#### YOUR ASSIGNMENT
Each line below with the string "crazys" should be copied.

#### EXERCISE INPUTS
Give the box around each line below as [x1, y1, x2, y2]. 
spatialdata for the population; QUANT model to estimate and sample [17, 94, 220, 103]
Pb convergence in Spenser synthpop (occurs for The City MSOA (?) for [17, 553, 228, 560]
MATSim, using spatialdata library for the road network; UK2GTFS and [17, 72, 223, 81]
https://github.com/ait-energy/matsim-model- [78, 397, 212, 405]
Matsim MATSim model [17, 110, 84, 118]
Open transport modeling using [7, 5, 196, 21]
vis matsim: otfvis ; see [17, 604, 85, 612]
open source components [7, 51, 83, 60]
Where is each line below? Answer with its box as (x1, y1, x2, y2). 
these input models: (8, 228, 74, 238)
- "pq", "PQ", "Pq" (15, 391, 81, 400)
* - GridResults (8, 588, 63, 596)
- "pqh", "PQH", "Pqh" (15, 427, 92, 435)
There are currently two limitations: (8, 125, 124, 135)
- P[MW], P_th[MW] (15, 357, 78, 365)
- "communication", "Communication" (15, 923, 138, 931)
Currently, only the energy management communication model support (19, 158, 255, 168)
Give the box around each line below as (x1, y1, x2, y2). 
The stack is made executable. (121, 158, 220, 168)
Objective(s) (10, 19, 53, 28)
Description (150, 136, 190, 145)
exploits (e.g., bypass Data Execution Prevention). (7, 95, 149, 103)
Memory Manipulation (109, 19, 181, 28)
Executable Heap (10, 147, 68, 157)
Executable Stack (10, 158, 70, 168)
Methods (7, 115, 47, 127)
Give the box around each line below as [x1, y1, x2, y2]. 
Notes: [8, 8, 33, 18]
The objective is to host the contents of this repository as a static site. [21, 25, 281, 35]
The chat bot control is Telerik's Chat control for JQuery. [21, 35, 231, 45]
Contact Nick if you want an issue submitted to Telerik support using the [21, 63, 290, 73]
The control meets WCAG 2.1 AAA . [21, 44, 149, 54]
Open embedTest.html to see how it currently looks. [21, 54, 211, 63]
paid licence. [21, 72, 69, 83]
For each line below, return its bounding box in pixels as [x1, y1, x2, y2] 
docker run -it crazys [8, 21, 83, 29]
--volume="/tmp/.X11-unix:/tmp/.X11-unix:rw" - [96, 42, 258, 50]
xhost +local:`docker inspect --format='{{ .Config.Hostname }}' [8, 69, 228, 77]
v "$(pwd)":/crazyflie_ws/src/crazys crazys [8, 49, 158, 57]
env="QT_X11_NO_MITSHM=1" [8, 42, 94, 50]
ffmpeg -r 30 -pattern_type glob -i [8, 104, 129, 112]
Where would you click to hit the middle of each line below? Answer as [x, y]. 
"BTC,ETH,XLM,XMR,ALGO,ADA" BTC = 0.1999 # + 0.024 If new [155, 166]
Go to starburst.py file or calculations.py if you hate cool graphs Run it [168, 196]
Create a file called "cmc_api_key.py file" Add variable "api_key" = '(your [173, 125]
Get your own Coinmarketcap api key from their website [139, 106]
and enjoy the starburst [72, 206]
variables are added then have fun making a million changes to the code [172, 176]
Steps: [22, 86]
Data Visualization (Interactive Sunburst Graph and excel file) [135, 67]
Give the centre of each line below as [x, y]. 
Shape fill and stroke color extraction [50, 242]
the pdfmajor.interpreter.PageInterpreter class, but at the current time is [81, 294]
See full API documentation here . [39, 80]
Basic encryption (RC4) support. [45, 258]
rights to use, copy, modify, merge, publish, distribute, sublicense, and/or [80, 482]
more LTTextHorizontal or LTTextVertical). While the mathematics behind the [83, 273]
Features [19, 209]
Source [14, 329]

#### ANSWER FOR THE TASK
docker run -it crazys [8, 21, 83, 29]
v "$(pwd)":/crazyflie_ws/src/crazys crazys [8, 49, 158, 57]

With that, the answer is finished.